Is K. right? Maybe. That depends on what context he's thinking about - the
kind of startups he's done, probably. I suspect that he's likely making an
attempt (a regretful one, I must add) to generalize whatever it is he's
learnt, and apply that to every single bloody startup there is out there.

Because almost everything he's saying is utter rubbish, applied to web
startups. The context isn't right. Google won because of cleaner design?
Right. Sure. The iPod was a lousier product? Right. Sure. Microsoft and
Windows as an example of how to do things? I'm not sure if that's the right
advice he should be giving to a young student-entrepreneur. 'Be like
Microsoft' doesn't make much sense when you consider the fact that Microsoft
wasn't much like Microsoft when they first started out.

Paul Buchheit has an opposing view point
([http://paulbuchheit.blogspot.com/2010/02/if-your-product-
is-...](http://paulbuchheit.blogspot.com/2010/02/if-your-product-is-great-it-
doesnt-need.html)) that you should consider - one of the _many_ people who say
things that run contrary to K.'s advice, I must add. (See also pg's How to
Start a Startup <http://www.paulgraham.com/start.html>)

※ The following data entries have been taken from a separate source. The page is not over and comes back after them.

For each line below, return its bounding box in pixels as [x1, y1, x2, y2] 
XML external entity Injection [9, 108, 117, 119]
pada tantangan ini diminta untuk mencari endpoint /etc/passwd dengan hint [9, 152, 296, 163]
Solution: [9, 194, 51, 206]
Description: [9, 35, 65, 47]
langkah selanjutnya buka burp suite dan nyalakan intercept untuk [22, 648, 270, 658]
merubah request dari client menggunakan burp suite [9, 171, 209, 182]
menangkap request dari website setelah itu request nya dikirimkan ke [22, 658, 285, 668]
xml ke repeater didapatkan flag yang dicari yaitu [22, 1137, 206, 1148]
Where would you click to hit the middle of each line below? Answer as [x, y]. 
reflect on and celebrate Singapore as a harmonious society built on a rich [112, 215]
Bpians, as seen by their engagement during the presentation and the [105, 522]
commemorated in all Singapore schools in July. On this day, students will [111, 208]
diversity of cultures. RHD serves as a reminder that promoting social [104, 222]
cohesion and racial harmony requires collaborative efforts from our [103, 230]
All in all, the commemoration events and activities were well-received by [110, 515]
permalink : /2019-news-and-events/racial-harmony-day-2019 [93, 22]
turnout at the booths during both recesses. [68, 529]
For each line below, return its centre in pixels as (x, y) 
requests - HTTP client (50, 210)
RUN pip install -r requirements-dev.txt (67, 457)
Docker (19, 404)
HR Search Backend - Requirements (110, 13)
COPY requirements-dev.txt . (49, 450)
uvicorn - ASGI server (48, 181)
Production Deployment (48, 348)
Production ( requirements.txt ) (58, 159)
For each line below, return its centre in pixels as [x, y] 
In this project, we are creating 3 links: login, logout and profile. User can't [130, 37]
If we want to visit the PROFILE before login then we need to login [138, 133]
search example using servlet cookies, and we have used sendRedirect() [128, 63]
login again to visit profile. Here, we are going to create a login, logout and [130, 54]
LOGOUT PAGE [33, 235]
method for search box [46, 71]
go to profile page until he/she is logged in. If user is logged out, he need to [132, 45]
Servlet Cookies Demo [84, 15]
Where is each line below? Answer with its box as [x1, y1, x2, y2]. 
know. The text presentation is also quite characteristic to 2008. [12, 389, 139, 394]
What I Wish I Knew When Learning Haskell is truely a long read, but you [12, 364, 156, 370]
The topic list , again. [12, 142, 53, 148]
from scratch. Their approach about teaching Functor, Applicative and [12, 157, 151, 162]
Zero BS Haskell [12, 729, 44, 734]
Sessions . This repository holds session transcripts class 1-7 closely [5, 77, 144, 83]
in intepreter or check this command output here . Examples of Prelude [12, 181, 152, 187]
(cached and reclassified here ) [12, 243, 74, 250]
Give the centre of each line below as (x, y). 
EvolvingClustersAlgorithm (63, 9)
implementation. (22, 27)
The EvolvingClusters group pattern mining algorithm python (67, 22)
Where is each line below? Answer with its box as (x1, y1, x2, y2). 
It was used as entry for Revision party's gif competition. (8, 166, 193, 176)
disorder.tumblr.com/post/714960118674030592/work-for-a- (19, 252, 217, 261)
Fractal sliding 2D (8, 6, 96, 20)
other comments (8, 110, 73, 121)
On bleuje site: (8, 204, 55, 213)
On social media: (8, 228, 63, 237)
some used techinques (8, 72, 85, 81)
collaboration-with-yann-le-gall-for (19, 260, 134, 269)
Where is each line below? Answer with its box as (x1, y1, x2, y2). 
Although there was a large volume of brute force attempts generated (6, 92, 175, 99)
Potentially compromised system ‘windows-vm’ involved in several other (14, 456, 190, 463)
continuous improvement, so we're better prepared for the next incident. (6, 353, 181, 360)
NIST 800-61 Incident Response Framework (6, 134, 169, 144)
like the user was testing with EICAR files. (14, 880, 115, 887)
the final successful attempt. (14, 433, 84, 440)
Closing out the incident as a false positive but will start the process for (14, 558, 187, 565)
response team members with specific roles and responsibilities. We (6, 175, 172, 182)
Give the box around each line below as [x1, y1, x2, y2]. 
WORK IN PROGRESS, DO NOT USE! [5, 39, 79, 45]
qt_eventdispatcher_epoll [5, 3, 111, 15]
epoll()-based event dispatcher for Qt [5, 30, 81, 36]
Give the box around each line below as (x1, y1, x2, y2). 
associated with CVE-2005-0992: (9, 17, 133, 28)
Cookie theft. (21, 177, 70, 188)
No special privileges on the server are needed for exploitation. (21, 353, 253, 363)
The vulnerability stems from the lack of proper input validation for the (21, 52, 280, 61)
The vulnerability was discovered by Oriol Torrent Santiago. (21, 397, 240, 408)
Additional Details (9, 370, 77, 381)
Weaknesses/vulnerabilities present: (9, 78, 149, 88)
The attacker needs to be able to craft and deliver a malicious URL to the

I suppose it all boils down to: a) what kind of business do you want to build?
Because that determines b) who you listen to. If you want to get into K.'s
space, that's fine. He's probably right. But if you want to build a Google, or
an Apple - heck, even a Microsoft ... well you should consider looking
elsewhere.

------
erikstarck
This story reminds me of the book "The Art of Profitability" which is told in
the same master-student setup. Well worth a read!

------
bhiggins
Riiiight, if only AltaVista had done a redesign... sure.